Os pesquisadores se concentraram em um tipo de célula da pele chamada fibroblastos dérmicos, que geram o tecido conjuntivo e ajudam a pele a se recuperar após a lesão. Eles escolheram esse tipo de célula por duas razões: primeiro, as células são fáceis de obter com uma biópsia de pele simples e não invasiva; segundo, estudos anteriores indicaram que os fibroblastos provavelmente contêm assinaturas do envelhecimento. Isso ocorre porque, ao contrário da maioria dos tipos de células que mudam completamente a cada poucas semanas ou meses, um subconjunto dessas células permanece conosco por toda a vida.

Os investigadores analisaram os fibroblastos retirados de 133 indivíduos saudáveis ​​com idade variando de 1 a 94. Para obter uma amostra representativa, a equipe estudou uma média de 13 pessoas para cada década de idade. O laboratório cultivou as células para se multiplicarem, depois usou um método chamado sequenciamento de RNA (RNA-Seq) para procurar biomarcadores nas células que mudam à medida que as pessoas envelhecem. O RNA-Seq usa tecnologias de sequenciamento profundo para determinar quais genes são ativados em certas células. Usando algoritmos personalizados de inteligência artificial para classificar os dados de RNA-Seq, a equipe encontrou certos biomarcadores indicando o envelhecimento e foi capaz de prever a idade de uma pessoa com menos de oito anos de erro, em média.

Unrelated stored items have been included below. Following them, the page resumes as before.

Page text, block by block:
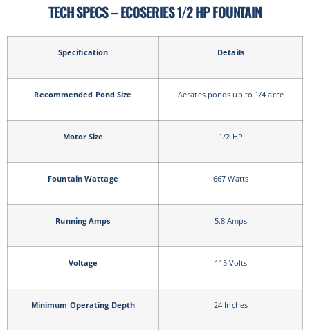
TECH SPECS – ECOSERIES 1/2 HP FOUNTAIN
Specification Details
Recommended Pond Size Aerates ponds up to 1/4 acre
Motor Size 1/2 HP
Fountain Wattage 667 Watts
Running Amps 5.8 Amps
Voltage 115 Volts
Minimum Operating Depth 24 Inches
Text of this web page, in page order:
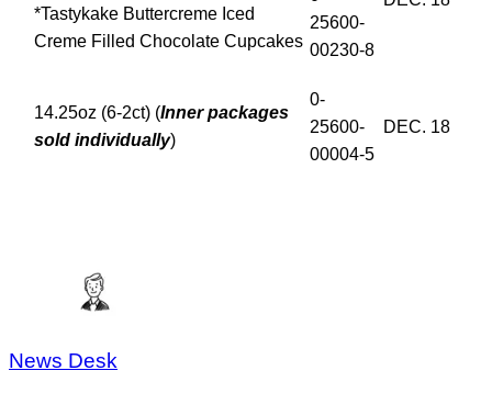
*Tastykake Buttercreme Iced
Creme Filled Chocolate Cupcakes
25600-
00230-8
14.25oz (6-2ct) (Inner packages
sold individually)
0-
25600-
00004-5
DEC. 18
News Desk

“Nós adotamos uma abordagem de “pia de cozinha ”com este projeto”, diz o primeiro autor Jason Fleischer, um colega de pós-doutorado da Salk. “Ao invés de entrar nesta pesquisa com uma ideia do que queríamos encontrar, decidimos olhar para as mudanças na expressão de todos os genes codificadores de proteínas e deixar os algoritmos resolvê-los. Usamos o que é chamado de método de aprendizado conjunto de máquinas para fazer isso.”

A análise da equipe do Salk foi diferente das abordagens anteriores adotadas por outros laboratórios para estudar o envelhecimento biológico. A maioria dos estudos anteriores concentrou-se em mudanças em apenas alguns locais de metilação do DNA, em vez de observar mudanças de expressão no genoma inteiro. O conjunto de dados também foi muito maior do que qualquer pesquisa desse tipo que já foi feita antes, porque incluiu muitas pessoas representando um intervalo de décadas. Os pesquisadores tornaram os dados públicos para que outros pesquisadores possam usá-los.

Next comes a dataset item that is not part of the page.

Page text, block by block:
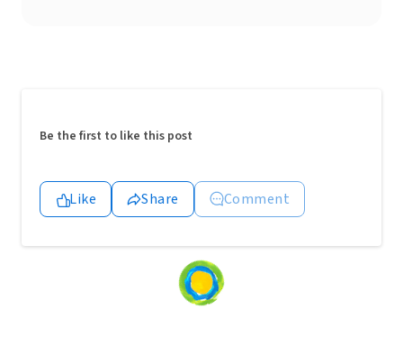
Be the first to like this post
Like Share Comment
Loading

Para validar o algoritmo, a equipe também usou fibroblastos de 10 pacientes com progeria, uma doença genética caracterizada pelo envelhecimento acelerado. Com base na análise das assinaturas moleculares desses pacientes, que variavam de dois a oito anos, o modelo previu que eles teriam cerca de uma década a mais do que a idade do calendário.

“O fato de que nosso sistema pode prever esse tipo de envelhecimento mostra que este modelo está começando a chegar aos verdadeiros fundamentos da idade biológica”, diz Fleischer.

Embora este estudo tenha descoberto biomarcadores relacionados à idade, os pesquisadores enfatizam que só porque algo é preditivo do envelhecimento não significa que é a causa do envelhecimento. Enquanto isso, no entanto, se as descobertas forem validadas, os médicos poderão usar esse tipo de análise para determinar quando começar a triagem de seus pacientes para condições relacionadas à idade e aconselhá-los sobre escolhas de estilo de vida saudável.

Mais pesquisas precisam ser feitas antes que qualquer tratamento preventivo possa ser desenvolvido. Um dos próximos passos desta pesquisa será procurar essas assinaturas em outros tipos de células.

“O envelhecimento é um fator determinante de muitas doenças, incluindo o mal de Alzheimer e outros problemas neurológicos”, conclui Navlakha. “Se formos capazes de mostrar que as mudanças que temos visto nos fibroblastos estão relacionadas com o envelhecimento em outros tipos de células, poderemos eventualmente usar essas assinaturas para desenvolver intervenções direcionadas”.